Disagreement among interviewees was minimal. The only significant disagreements were in response to a question about whether anything could end or “cut” (adung) osotua. Most said no, but one said that a lie—whether told to elicit a gift or a gift larger than what is actually needed, or in response to a request from an osotua partner—would end the relationship. However, he also made clear that such behavior was unthinkable. Osotua partners are expected to request only what they need and to give what is needed (although no more than that) if they are able to do so. Another suggested that only a war could end an osotua relationship.

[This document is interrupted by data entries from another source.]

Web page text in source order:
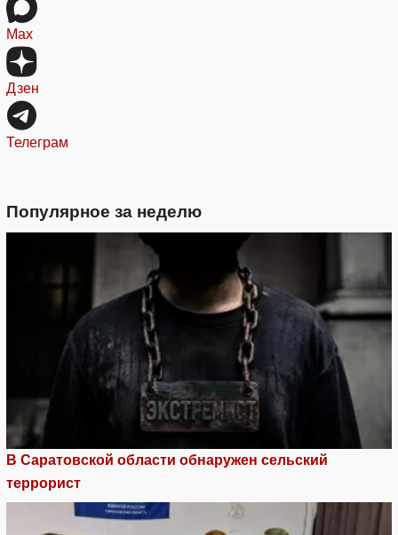
Max
Дзен
Телеграм
Популярное за неделю
В Саратовской области обнаружен сельский
террорист
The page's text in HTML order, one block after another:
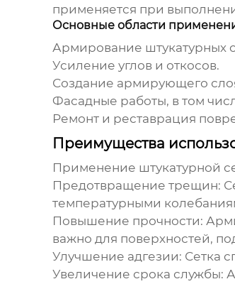
применяется при
Основные области
Армирование штукатурных
Усиление углов и откосов.
Создание армирующего
Фасадные работы, в том
Ремонт и реставрация
Преимущества
Применение штукатурной
Предотвращение трещин:
температурными
Повышение прочности:
важно для поверхностей,
Улучшение адгезии: Сетка
Увеличение срока службы:
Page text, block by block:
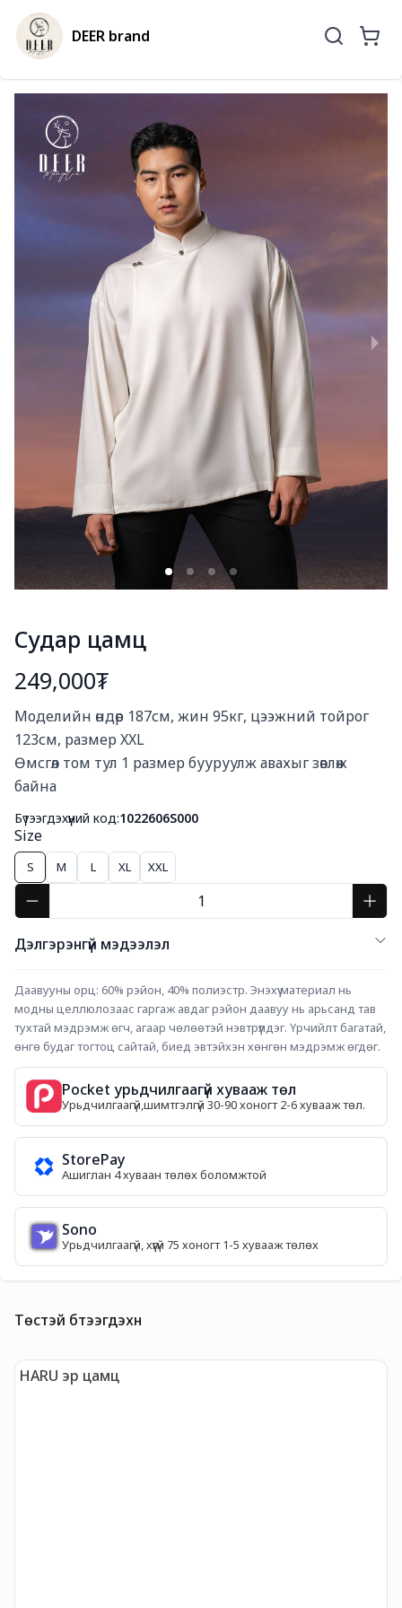
DEER brand
Судар цамц
249,000₮
Моделийн өндөр 187см, жин 95кг, цээжний тойрог
123см, размер XXL
Өмсгөл том тул 1 размер бууруулж авахыг зөвлөж
байна
Бүтээгдэхүүний код:1022606S000
Size
S M L XL XXL
Дэлгэрэнгүй мэдээлэл
Даавууны орц: 60% рэйон, 40% полиэстр. Энэхүү материал нь
модны целлюлозаас гаргаж авдаг рэйон даавуу нь арьсанд тав
тухтай мэдрэмж өгч, агаар чөлөөтэй нэвтрүүлдэг. Үрчийлт багатай,
өнгө будаг тогтоц сайтай, биед эвтэйхэн хөнгөн мэдрэмж өгдөг.
Pocket урьдчилгаагүй хувааж төл
Урьдчилгаагүй,шимтгэлгүй 30-90 хоногт 2-6 хувааж төл.
StorePay
Ашиглан 4 хуваан төлөх боломжтой
Sono
Урьдчилгаагүй, хүүгүй 75 хоногт 1-5 хувааж төлөх
Төстэй бүтээгдэхүүн
HARU эр цамц
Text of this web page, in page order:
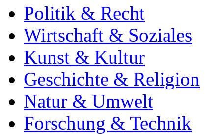
Politik & Recht
Wirtschaft & Soziales
Kunst & Kultur
Geschichte & Religion
Natur & Umwelt
Forschung & Technik
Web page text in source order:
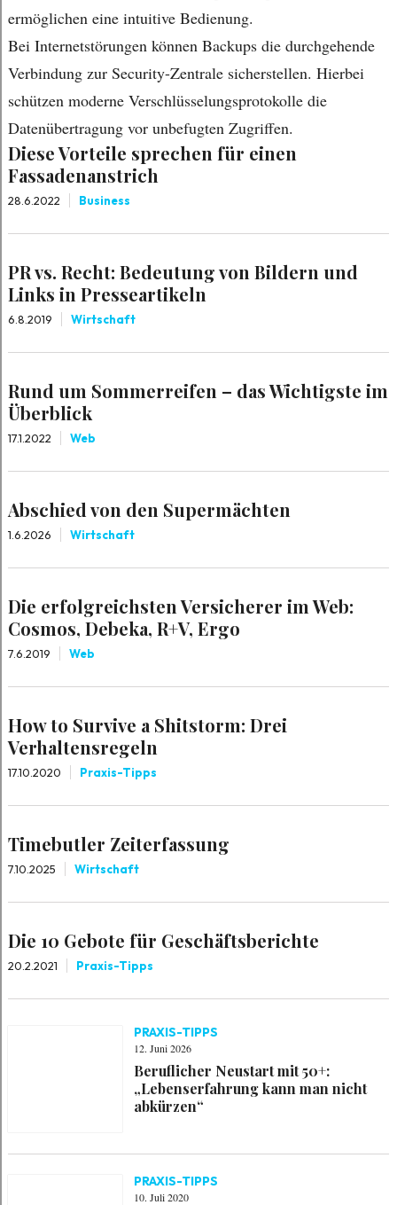
ermöglichen eine intuitive Bedienung.
Bei Internetstörungen können Backups die durchgehende
Verbindung zur Security-Zentrale sicherstellen. Hierbei
schützen moderne Verschlüsselungsprotokolle die
Datenübertragung vor unbefugten Zugriffen.
Diese Vorteile sprechen für einen
Fassadenanstrich
28.6.2022 Business
PR vs. Recht: Bedeutung von Bildern und
Links in Presseartikeln
6.8.2019 Wirtschaft
Rund um Sommerreifen – das Wichtigste im
Überblick
17.1.2022 Web
Abschied von den Supermächten
1.6.2026 Wirtschaft
Die erfolgreichsten Versicherer im Web:
Cosmos, Debeka, R+V, Ergo
7.6.2019 Web
How to Survive a Shitstorm: Drei
Verhaltensregeln
17.10.2020 Praxis-Tipps
Timebutler Zeiterfassung
7.10.2025 Wirtschaft
Die 10 Gebote für Geschäftsberichte
20.2.2021 Praxis-Tipps
PRAXIS-TIPPS
12. Juni 2026
Beruflicher Neustart mit 50+:
„Lebenserfahrung kann man nicht
abkürzen“
PRAXIS-TIPPS
10. Juli 2020

One man illustrated many of osotua's main features through a story about his own family. Some decades ago, his ancestor Kimbai was killed by two men from an enemy group. One of Kimbai's killers then removed his warrior's belt (ntore) and wore it as a trophy. After the fight, the killers visited a man from another local group and asked him for food, lodging, and medicine to treat their wounds. Unbeknown to the visitors, their host and Kimbai were isotuatin. That man's wife recognized Kimbai's belt and deduced that the visitors had killed him. She and her husband slaughtered a sheep for fat to feed the visitors, poisoned the fat, killed the two visitors, and thus avenged Kimbai's death. This revenge killing was a form of osotua gift to the dead Kimbai and, by extension, to his survivors. The belt was then returned to Kimbai's grandfather, and a bond of osotua has existed between the two families ever since.

3. Methods

Different experimental economic games are suited to the exploration of different aspects of behavior. For this study, I chose the trust game (also called the investment game; Berg, Dickhaut, & McCabe, 1995) because it better resembled the give-and-take pattern of osotua relationships than, say, the more commonly used dictator or ultimatum games. Two slightly different versions of the trust game have been used by researchers. Both are two-player games in which the first player is given some amount of money and allowed to give any portion of it, or none at all, to the second player and to keep whatever remains. The experimenter then triples the amount given to the second player, who can return any portion of his enlarged stake to the first player, keeping whatever remains. In the simplest version of the game, only the first player receives an initial endowment. A slight modification of the game is to give both players equal initial endowments (Barr, 2004; Lesorogol, unpublished data). Endowing the second player as well as the first player is intended to reduce the chance that the amount the first player decides to give to the second player reflects notions of fairness and to increase the chance that it reflects feelings of trust. Because I was interested more in trust than in fairness, I used the version of the game in which both players are given an initial endowment. In the experimental game literature, the first player is often called the “investor” and the second player is called the “trustee,” but for reasons that will become clear later in this article, I refer to them instead simply as Players 1 and 2.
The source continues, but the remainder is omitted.